The abstract "power per activity" numbers may not be too useful to end-users, but they would be very useful to developers, seeking to optimize the power usage of the system in general and of particularly egregious activities.

Small changes to the system, made soon, that would merely record the key information needed for this analysis, would be great. Things like:

  • Activity startup and shutdown, and foregrounding should trigger a coulomb counter reading.
  • Logging of the times and precipitating events that caused sleeps and wakeups, along with coulomb counter readings.
  • Logging of other power-related events such as screen dimming, enabling or disabling WiFi or Mesh, plugging or removing USB or SD.

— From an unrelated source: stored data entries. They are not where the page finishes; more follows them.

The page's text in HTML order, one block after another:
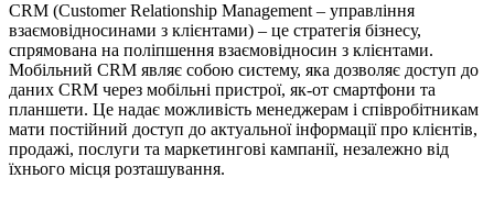
CRM (Customer Relationship Management – управління
взаємовідносинами з клієнтами) – це стратегія бізнесу,
спрямована на поліпшення взаємовідносин з клієнтами.
Мобільний CRM являє собою систему, яка дозволяє доступ до
даних CRM через мобільні пристрої, як-от смартфони та
планшети. Це надає можливість менеджерам і співробітникам
мати постійний доступ до актуальної інформації про клієнтів,
продажі, послуги та маркетингові кампанії, незалежно від
їхнього місця розташування.
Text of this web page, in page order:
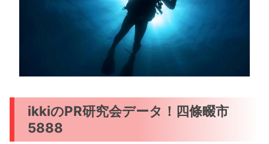
ikkiのPR研究会データ！四條畷市
5888
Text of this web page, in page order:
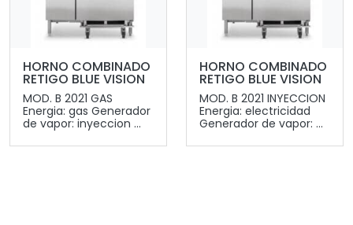
HORNO COMBINADO
RETIGO BLUE VISION
MOD. B 2021 GAS
Energia: gas Generador
de vapor: inyeccion ...
HORNO COMBINADO
RETIGO BLUE VISION
MOD. B 2021 INYECCION
Energia: electricidad
Generador de vapor: ...
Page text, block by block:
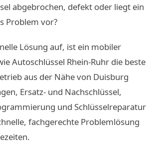
abgebrochen, defekt oder liegt ein
Problem vor?
Lösung auf, ist ein mobiler
Autoschlüssel Rhein-Ruhr die beste
aus der Nähe von Duisburg
Ersatz- und Nachschlüssel,
und Schlüsselreparatur
fachgerechte Problemlösung
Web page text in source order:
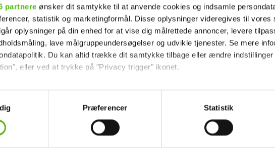
partnere ønsker dit samtykke til at anvende cookies og indsamle
statistik og marketingformål. Disse oplysninger videregives til vores
oplysninger på din enhed for at vise dig målrettede annoncer, levere
lave målgruppeundersøgelser og udvikle tjenester. Se mere
Du kan altid trække dit samtykke tilbage eller ændre
eller ved at trykke på "Privacy trigger" ikonet.
på hele websitet.
til at indsamle og bruge data for at kunne levere og finansiere
cookies og cookies fra tredjeparter til at at optimere dit besøg på vores
Præferencer Statistik
KENDTE HEROGNU
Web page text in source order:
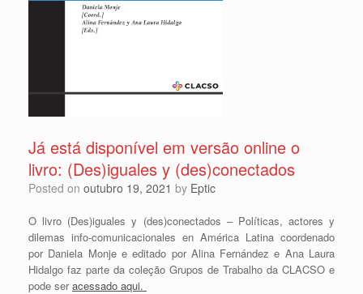
Já está disponível em versão online o
livro: (Des)iguales y (des)conectados
Posted on outubro 19, 2021 by Eptic
O livro (Des)iguales y (des)conectados – Políticas, actores y
dilemas info-comunicacionales en América Latina coordenado
por Daniela Monje e editado por Alina Fernández e Ana Laura
Hidalgo faz parte da coleção Grupos de Trabalho da CLACSO e
pode seracessado aqui.
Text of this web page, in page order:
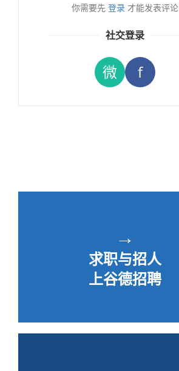
你需要先 登录 才能发表评论
社交登录
微 f
→
求职与招人
上谷德招聘
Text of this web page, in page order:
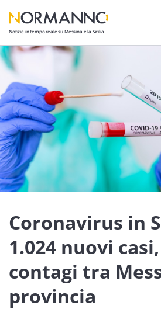
Notizie in tempo reale su Messina e la Sicilia
Attualità
Cronaca
Politica
Cultura
Lavoro
Società
Economia
Sport
Sicilia
Coronavirus in
1.024 nuovi
contagi tra
provincia
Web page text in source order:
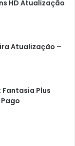
HD Atualização
Atualização –
Plus
Pago
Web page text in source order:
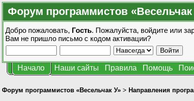
Форум программистов «Весельчак
Добро пожаловать, Гость. Пожалуйста, войдите или
Вам не пришло письмо с кодом активации?
Начало Наши сайты Правила Помощь
Форум программистов «Весельчак У» > Направления
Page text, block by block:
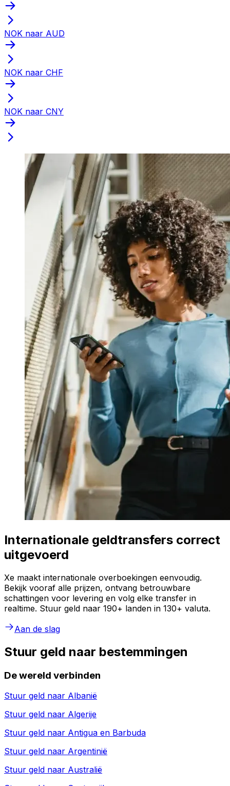
NOK naar AUD
NOK naar CHF
NOK naar CNY
Internationale geldtransfers correct
uitgevoerd
Xe maakt internationale overboekingen eenvoudig.
Bekijk vooraf alle prijzen, ontvang betrouwbare
schattingen voor levering en volg elke transfer in
realtime. Stuur geld naar 190+ landen in 130+ valuta.
Aan de slag
Stuur geld naar bestemmingen
De wereld verbinden
Stuur geld naar Albanië
Stuur geld naar Algerije
Stuur geld naar Antigua en Barbuda
Stuur geld naar Argentinië
Stuur geld naar Australië
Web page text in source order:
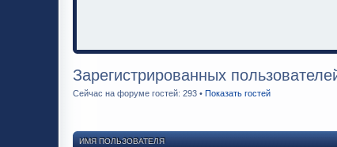
Зарегистрированных
Сейчас на форуме гостей: 293 • Показать гостей
ИМЯ ПОЛЬЗОВАТЕЛЯ
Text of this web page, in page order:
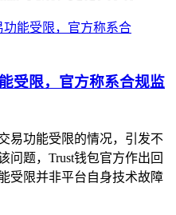
受限，官方称系合规监
易功能受限的情况，引发不
问题，Trust钱包官方作出回
受限并非平台自身技术故障
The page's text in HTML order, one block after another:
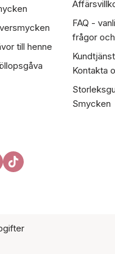
till henne
FAQ -
frågor
Kontakta
Smycken
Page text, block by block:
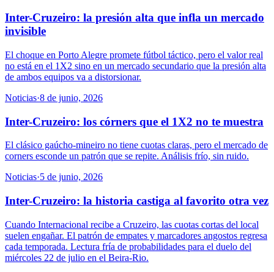
Inter-Cruzeiro: la presión alta que infla un mercado
invisible
El choque en Porto Alegre promete fútbol táctico, pero el valor real
no está en el 1X2 sino en un mercado secundario que la presión alta
de ambos equipos va a distorsionar.
Noticias·8 de junio, 2026
Inter-Cruzeiro: los córners que el 1X2 no te muestra
El clásico gaúcho-mineiro no tiene cuotas claras, pero el mercado de
corners esconde un patrón que se repite. Análisis frío, sin ruido.
Noticias·5 de junio, 2026
Inter-Cruzeiro: la historia castiga al favorito otra vez
Cuando Internacional recibe a Cruzeiro, las cuotas cortas del local
suelen engañar. El patrón de empates y marcadores angostos regresa
cada temporada. Lectura fría de probabilidades para el duelo del
miércoles 22 de julio en el Beira-Rio.
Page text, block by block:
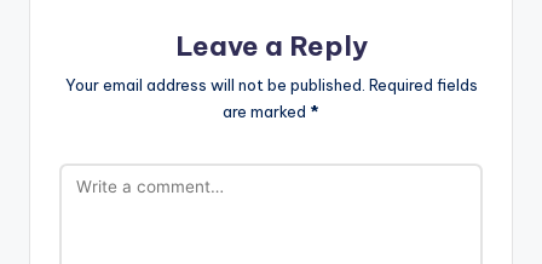
Leave a Reply
Your email address will not be published. Required fields
are marked *
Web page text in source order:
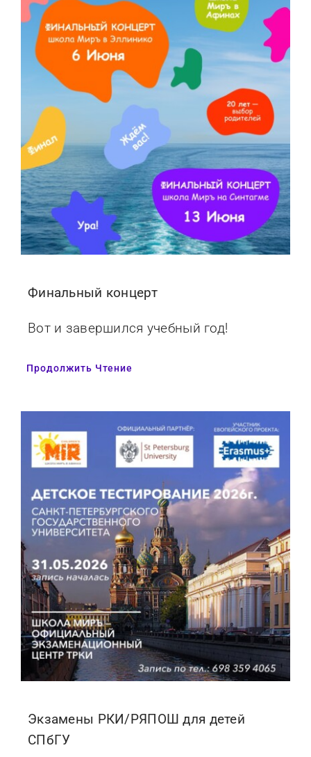
Финальный концерт
Вот и завершился учебный год!
Продолжить Чтение
Экзамены РКИ/РЯПОШ для детей
СПбГУ

Note that the coulomb counter only works when the system is running without external power. Also, the coulomb counter is extremely hard to read; the CPU has to ask the EC which communicates over a slow and cumbersome 1-wire interface into the battery pack. Putting a coulomb counter on the main power supply, directly and cheaply readable by the CPU (and/or providing a way for software to interrupt the incoming external power at will, thus throwing the system onto its battery), would improve automatic measurement of power in ordinary operation. Also, the counter has limited short-term precision, though it does better over the long term; see its data sheet: Maxim DS2756 data sheet.

A logging infrastructure that kept this info in a few pages of RAM in a daemon, and only wrote them out upon each shutdown or lid-close suspension, would provide lots of data collection without much flash wear or performance impact. In the current hardware, the logging should probably not occur when on AC power, since the coulomb counter provides little useful info in that case.